__TASK DIRECTIONS__. Stop after the line that contains "Appendix: Source Code [85, 96]". Until then, retype each line of the entries exactly from the first one, skipping pictures.
BEGIN
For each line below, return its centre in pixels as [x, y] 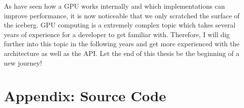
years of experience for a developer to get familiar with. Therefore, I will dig [117, 34]
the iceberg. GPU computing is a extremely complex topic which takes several [120, 25]
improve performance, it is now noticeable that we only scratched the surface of [122, 15]
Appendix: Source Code [85, 96]
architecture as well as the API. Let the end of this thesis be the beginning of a [122, 53]
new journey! [23, 62]
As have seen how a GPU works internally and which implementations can [114, 6]
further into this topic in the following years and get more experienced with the [122, 44]
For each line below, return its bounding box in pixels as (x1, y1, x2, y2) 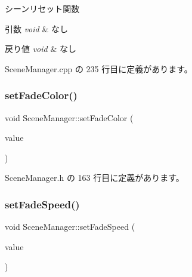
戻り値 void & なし (5, 42, 76, 55)
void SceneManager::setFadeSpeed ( (5, 220, 135, 233)
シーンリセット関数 (5, 2, 80, 14)
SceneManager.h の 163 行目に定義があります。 (5, 171, 184, 184)
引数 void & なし (5, 22, 68, 35)
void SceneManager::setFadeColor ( (5, 111, 134, 124)
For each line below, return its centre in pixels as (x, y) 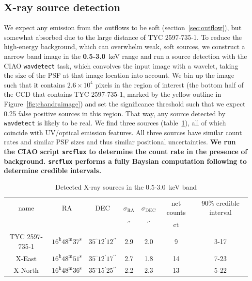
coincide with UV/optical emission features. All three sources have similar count (123, 132)
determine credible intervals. (53, 170)
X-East (26, 258)
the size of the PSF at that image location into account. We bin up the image (119, 75)
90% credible (220, 202)
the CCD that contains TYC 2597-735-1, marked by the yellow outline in (113, 94)
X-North (26, 270)
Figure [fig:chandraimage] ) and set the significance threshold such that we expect (125, 104)
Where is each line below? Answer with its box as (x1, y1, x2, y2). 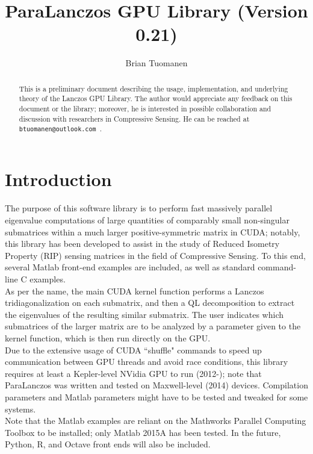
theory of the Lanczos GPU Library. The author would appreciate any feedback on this (19, 93, 293, 104)
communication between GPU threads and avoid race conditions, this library (5, 355, 288, 368)
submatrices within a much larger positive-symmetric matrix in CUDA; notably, (5, 225, 300, 238)
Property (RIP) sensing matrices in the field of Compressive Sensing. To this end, (5, 249, 306, 261)
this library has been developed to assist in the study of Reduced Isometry (5, 237, 280, 250)
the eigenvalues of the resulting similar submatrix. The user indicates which (5, 308, 284, 320)
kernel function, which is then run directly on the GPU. (5, 331, 211, 344)
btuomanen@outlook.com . (19, 123, 102, 134)
END
__REPLY TO THE TASK__.
For each line below, return its centre in pixels as [x, y] 
years of experience for a developer to get familiar with. Therefore, I will dig [117, 34]
the iceberg. GPU computing is a extremely complex topic which takes several [120, 25]
improve performance, it is now noticeable that we only scratched the surface of [122, 15]
Appendix: Source Code [85, 96]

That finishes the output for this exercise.